## Exercise details
Ignoring the images, restate the records below word for word.

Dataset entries
/---

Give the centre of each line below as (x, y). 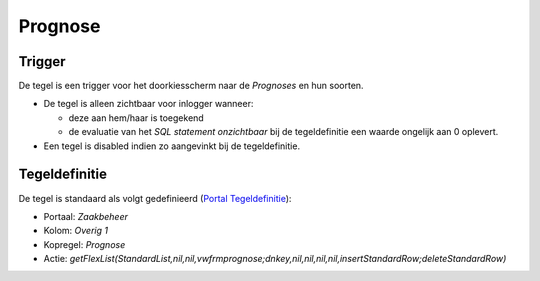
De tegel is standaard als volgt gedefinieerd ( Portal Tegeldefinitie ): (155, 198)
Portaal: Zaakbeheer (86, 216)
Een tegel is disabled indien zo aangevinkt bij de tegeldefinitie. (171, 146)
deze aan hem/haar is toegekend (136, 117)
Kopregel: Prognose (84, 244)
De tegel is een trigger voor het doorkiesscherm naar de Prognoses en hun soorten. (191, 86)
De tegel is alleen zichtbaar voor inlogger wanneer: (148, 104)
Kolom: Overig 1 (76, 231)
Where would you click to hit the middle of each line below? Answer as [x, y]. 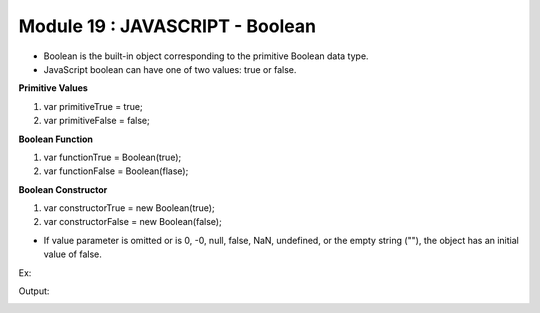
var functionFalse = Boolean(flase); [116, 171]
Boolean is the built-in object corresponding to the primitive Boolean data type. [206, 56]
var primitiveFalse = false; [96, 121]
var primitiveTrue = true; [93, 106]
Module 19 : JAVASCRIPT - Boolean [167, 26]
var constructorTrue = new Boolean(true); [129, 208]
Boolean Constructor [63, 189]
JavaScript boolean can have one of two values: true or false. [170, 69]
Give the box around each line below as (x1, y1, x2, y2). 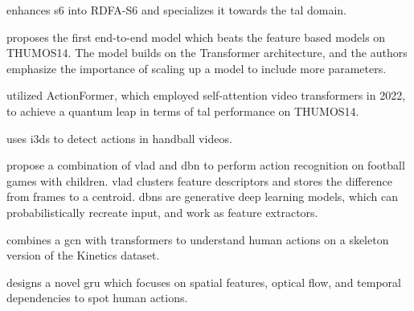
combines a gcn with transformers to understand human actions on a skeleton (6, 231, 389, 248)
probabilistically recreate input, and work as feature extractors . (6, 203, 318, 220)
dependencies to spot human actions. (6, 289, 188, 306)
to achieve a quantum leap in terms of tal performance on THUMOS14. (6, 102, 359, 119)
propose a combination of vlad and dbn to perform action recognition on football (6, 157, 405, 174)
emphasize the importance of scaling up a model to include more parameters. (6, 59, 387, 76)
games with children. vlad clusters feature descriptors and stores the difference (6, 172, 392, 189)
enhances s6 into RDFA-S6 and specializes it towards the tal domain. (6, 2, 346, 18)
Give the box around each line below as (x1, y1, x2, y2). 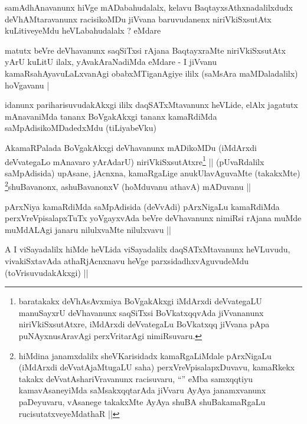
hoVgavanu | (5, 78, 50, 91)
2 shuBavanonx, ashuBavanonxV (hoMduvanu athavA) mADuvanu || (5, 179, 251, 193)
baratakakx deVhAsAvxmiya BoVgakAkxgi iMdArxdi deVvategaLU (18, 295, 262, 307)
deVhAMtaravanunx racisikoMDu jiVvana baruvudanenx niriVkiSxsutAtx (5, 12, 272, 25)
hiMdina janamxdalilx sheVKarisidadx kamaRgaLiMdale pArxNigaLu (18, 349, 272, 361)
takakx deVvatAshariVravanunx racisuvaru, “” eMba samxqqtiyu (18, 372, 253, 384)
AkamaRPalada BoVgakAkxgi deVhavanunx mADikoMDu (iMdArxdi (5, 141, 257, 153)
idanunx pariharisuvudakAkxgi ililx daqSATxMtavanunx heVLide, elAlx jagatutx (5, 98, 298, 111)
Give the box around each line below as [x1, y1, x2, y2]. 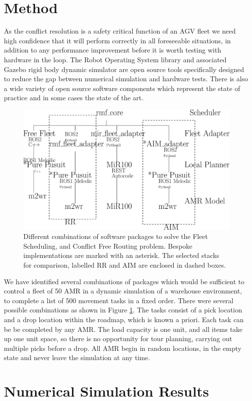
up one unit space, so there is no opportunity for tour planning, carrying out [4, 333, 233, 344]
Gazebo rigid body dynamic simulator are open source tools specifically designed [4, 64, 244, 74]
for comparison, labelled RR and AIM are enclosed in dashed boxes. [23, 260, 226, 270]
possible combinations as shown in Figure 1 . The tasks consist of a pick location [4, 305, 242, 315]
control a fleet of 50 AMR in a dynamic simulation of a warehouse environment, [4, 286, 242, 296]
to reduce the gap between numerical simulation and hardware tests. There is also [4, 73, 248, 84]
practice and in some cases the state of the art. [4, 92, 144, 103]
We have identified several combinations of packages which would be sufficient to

\---

## Task solution
Give the centre of each line below as (x, y). 
De tegel is standaard als volgt gedefinieerd ( Portal Tegeldefinitie ): (155, 198)
Portaal: Zaakbeheer (86, 216)
Een tegel is disabled indien zo aangevinkt bij de tegeldefinitie. (171, 146)
deze aan hem/haar is toegekend (136, 117)
Kopregel: Prognose (84, 244)
De tegel is een trigger voor het doorkiesscherm naar de Prognoses en hun soorten. (191, 86)
De tegel is alleen zichtbaar voor inlogger wanneer: (148, 104)
Kolom: Overig 1 (76, 231)
Where would you click to hit the middle of each line below? Answer as [x, y]. 
var functionFalse = Boolean(flase); [116, 171]
Boolean is the built-in object corresponding to the primitive Boolean data type. [206, 56]
var primitiveFalse = false; [96, 121]
var primitiveTrue = true; [93, 106]
Module 19 : JAVASCRIPT - Boolean [167, 26]
var constructorTrue = new Boolean(true); [129, 208]
Boolean Constructor [63, 189]
JavaScript boolean can have one of two values: true or false. [170, 69]
Give the box around each line below as (x1, y1, x2, y2). 
combines a gcn with transformers to understand human actions on a skeleton (6, 231, 389, 248)
probabilistically recreate input, and work as feature extractors . (6, 203, 318, 220)
dependencies to spot human actions. (6, 289, 188, 306)
to achieve a quantum leap in terms of tal performance on THUMOS14. (6, 102, 359, 119)
propose a combination of vlad and dbn to perform action recognition on football (6, 157, 405, 174)
emphasize the importance of scaling up a model to include more parameters. (6, 59, 387, 76)
games with children. vlad clusters feature descriptors and stores the difference (6, 172, 392, 189)
enhances s6 into RDFA-S6 and specializes it towards the tal domain. (6, 2, 346, 18)
Give the box around each line below as (x1, y1, x2, y2). 
hoVgavanu | (5, 78, 50, 91)
2 shuBavanonx, ashuBavanonxV (hoMduvanu athavA) mADuvanu || (5, 179, 251, 193)
baratakakx deVhAsAvxmiya BoVgakAkxgi iMdArxdi deVvategaLU (18, 295, 262, 307)
deVhAMtaravanunx racisikoMDu jiVvana baruvudanenx niriVkiSxsutAtx (5, 12, 272, 25)
hiMdina janamxdalilx sheVKarisidadx kamaRgaLiMdale pArxNigaLu (18, 349, 272, 361)
takakx deVvatAshariVravanunx racisuvaru, “” eMba samxqqtiyu (18, 372, 253, 384)
AkamaRPalada BoVgakAkxgi deVhavanunx mADikoMDu (iMdArxdi (5, 141, 257, 153)
idanunx pariharisuvudakAkxgi ililx daqSATxMtavanunx heVLide, elAlx jagatutx (5, 98, 298, 111)
Give the box around each line below as [x1, y1, x2, y2]. 
up one unit space, so there is no opportunity for tour planning, carrying out [4, 333, 233, 344]
Gazebo rigid body dynamic simulator are open source tools specifically designed [4, 64, 244, 74]
for comparison, labelled RR and AIM are enclosed in dashed boxes. [23, 260, 226, 270]
possible combinations as shown in Figure 1 . The tasks consist of a pick location [4, 305, 242, 315]
control a fleet of 50 AMR in a dynamic simulation of a warehouse environment, [4, 286, 242, 296]
to reduce the gap between numerical simulation and hardware tests. There is also [4, 73, 248, 84]
practice and in some cases the state of the art. [4, 92, 144, 103]
We have identified several combinations of packages which would be sufficient to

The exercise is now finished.